Parista was one of the lands of the Assuwa coalition that opposed the Hittites in Bronze Age Anatolia. It is named only in the Annals of Tudḫaliya.

== Geography ==

The site has yet to be archaeologically located. Woudhuizen noted the similarity to the Mycenaean Greek topogram ku-pa-ri-so but did not suggest it denoted the same localization.

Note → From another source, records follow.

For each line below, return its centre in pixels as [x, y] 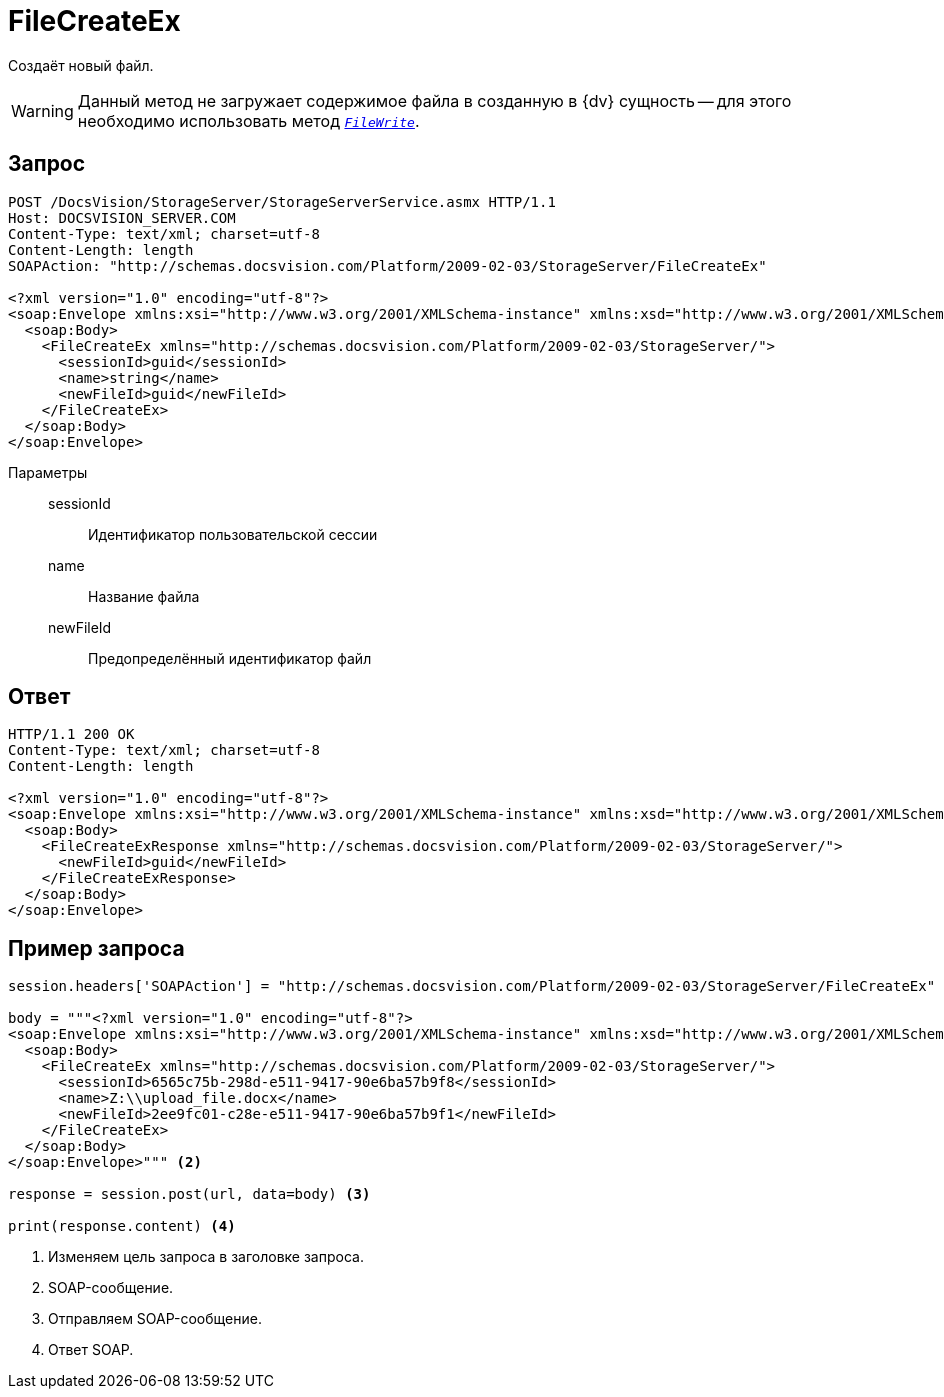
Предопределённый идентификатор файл [230, 658]
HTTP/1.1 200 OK [71, 734]
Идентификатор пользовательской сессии [233, 534]
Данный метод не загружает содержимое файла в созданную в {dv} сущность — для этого [434, 100]
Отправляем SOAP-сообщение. [155, 1319]
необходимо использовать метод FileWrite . [248, 120]
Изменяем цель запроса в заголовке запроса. [206, 1257]
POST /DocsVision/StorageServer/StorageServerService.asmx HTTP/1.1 [282, 201]
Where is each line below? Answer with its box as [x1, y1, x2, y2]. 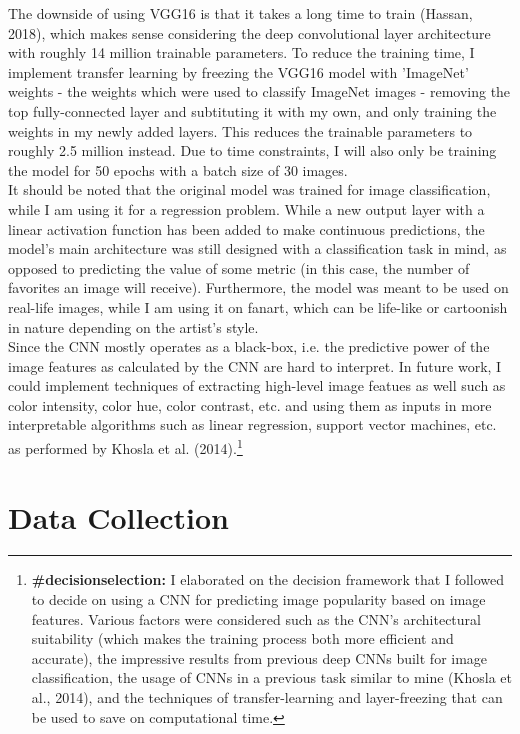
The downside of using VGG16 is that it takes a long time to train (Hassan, [8, 3, 473, 23]
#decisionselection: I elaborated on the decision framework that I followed [31, 569, 505, 590]
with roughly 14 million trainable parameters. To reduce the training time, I [8, 42, 475, 63]
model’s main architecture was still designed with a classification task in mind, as [8, 238, 507, 259]
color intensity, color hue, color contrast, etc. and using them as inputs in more [8, 394, 492, 415]
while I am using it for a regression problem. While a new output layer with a [8, 198, 485, 219]
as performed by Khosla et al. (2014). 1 [8, 435, 243, 458]
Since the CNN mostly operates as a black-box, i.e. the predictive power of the [8, 336, 490, 357]
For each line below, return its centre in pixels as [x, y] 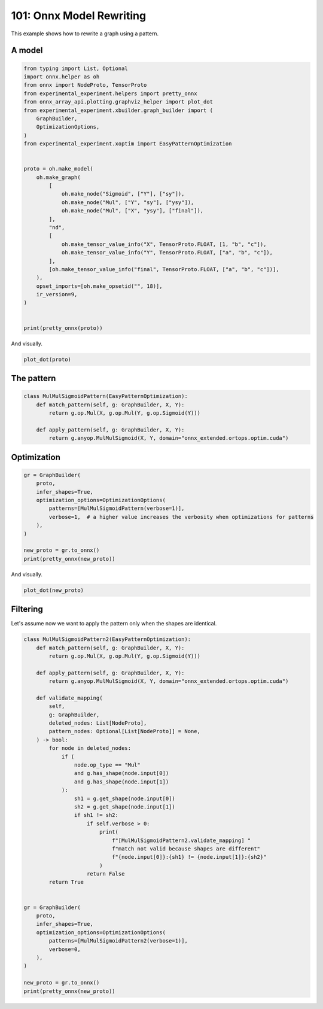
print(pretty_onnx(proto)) [63, 328]
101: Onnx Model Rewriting [79, 16]
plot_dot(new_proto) [54, 590]
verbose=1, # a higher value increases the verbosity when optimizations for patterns [181, 517]
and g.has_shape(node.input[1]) [121, 782]
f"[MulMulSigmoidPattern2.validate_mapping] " [181, 840]
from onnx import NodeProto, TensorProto [85, 85]
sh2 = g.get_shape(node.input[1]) [125, 807]

It has been localized somewhere in the Ihlara valley, known as Περιστρημα).

== History ==

Parista is named as one of the lands that comprised the Assuwa coalition, a military confederacy of twenty-two towns that opposed the Hittite army as it campaigned across the Maraššantiya:

But when I turned back to Hattusa, then against me these lands declared war: [—]lugga, Kispuwa, Unaliya, [—], Dura, Halluwa, Huwallusiya, Karakisa, Dunda, Adadura, Parista, [—], [—]waa, Warsiya, Kuruppiya, [—]luissa, Alatra, Mount Pahurina, Pasuhalta, [—], Wilusiya, Taruisa. [These lands] with their warriors assembled themselves...and drew up their army opposite me...

Parista does not appear to be attested anywhere else. See generally the debate concerning the location of Assuwa.